Task input:
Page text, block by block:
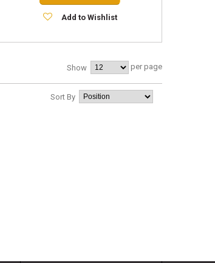
Add to Wishlist
Show per page
Sort By
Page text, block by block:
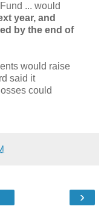
... would
year, and
by the end of
would raise
said it
could
›
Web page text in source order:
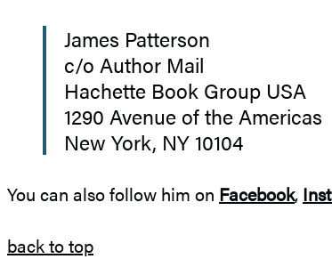
James Patterson
c/o Author Mail
Hachette Book Group USA
1290 Avenue of the Americas
New York, NY 10104
You can also follow him on Facebook,
back to top
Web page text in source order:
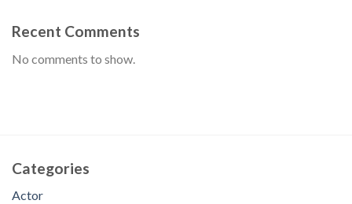
Recent Comments
No comments to show.
Categories
Actor
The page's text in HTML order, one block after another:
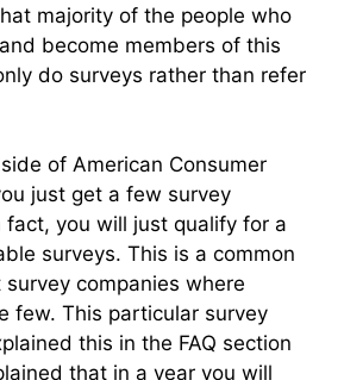
majority of the people who
become members of this
do surveys rather than refer
of American Consumer
just get a few survey
fact, you will just qualify for a
surveys. This is a common
companies where
few. This particular survey
this in the FAQ section
that in a year you will
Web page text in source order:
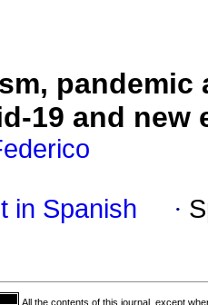
19 and new
in Spanish ·
All the contents of this journal, except
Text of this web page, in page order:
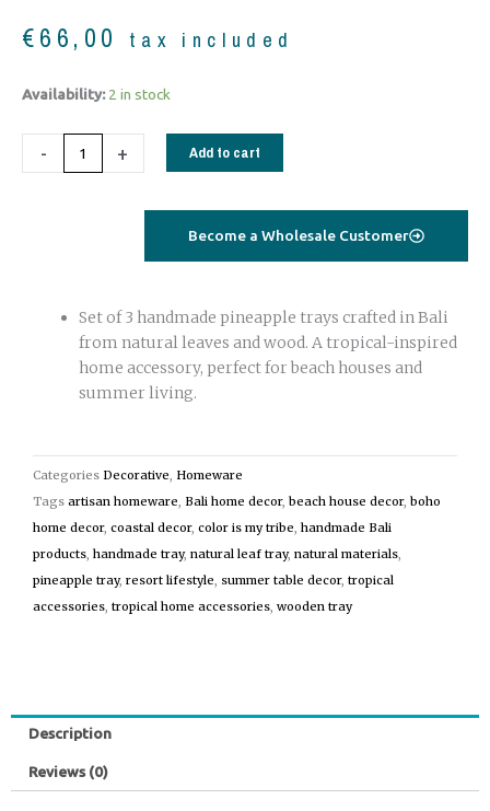
€66,00 tax included
Availability: 2 in stock
-
Handmade
Set
grey
quantity
+ Add to cart
Become a Wholesale Customer
Set of 3 handmade pineapple trays crafted in Bali
from natural leaves and wood. A tropical-inspired
home accessory, perfect for beach houses and
summer living.
Categories Decorative, Homeware
Tags artisan homeware, Bali home decor, beach house decor, boho
home decor, coastal decor, color is my tribe, handmade Bali
products, handmade tray, natural leaf tray, natural materials,
pineapple tray, resort lifestyle, summer table decor, tropical
accessories, tropical home accessories, wooden tray
Description
Reviews (0)
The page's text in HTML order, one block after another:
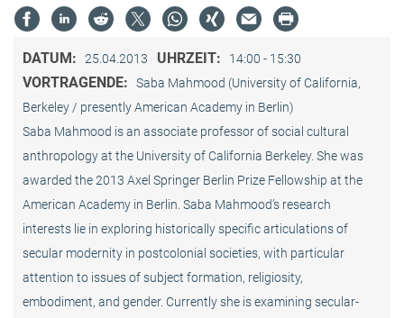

What the task requires:
Exactly as written, give the entries above again, with no images.

Answer to this task:
Page text, block by block:
Add to Wishlist
Show per page
Sort By
Page text, block by block:
... would
year, and
by the end of
would raise
said it
could
›
Web page text in source order:
James Patterson
c/o Author Mail
Hachette Book Group USA
1290 Avenue of the Americas
New York, NY 10104
You can also follow him on Facebook,
back to top
Web page text in source order:
Recent Comments
No comments to show.
Categories
Actor
The page's text in HTML order, one block after another:
majority of the people who
become members of this
do surveys rather than refer
of American Consumer
just get a few survey
fact, you will just qualify for a
surveys. This is a common
companies where
few. This particular survey
this in the FAQ section
that in a year you will
Web page text in source order:
19 and new
in Spanish ·
All the contents of this journal, except
Text of this web page, in page order:
€66,00 tax included
Availability: 2 in stock
-
Handmade
Set
grey
quantity
+ Add to cart
Become a Wholesale Customer
Set of 3 handmade pineapple trays crafted in Bali
from natural leaves and wood. A tropical-inspired
home accessory, perfect for beach houses and
summer living.
Categories Decorative, Homeware
Tags artisan homeware, Bali home decor, beach house decor, boho
home decor, coastal decor, color is my tribe, handmade Bali
products, handmade tray, natural leaf tray, natural materials,
pineapple tray, resort lifestyle, summer table decor, tropical
accessories, tropical home accessories, wooden tray
Description
Reviews (0)
The page's text in HTML order, one block after another:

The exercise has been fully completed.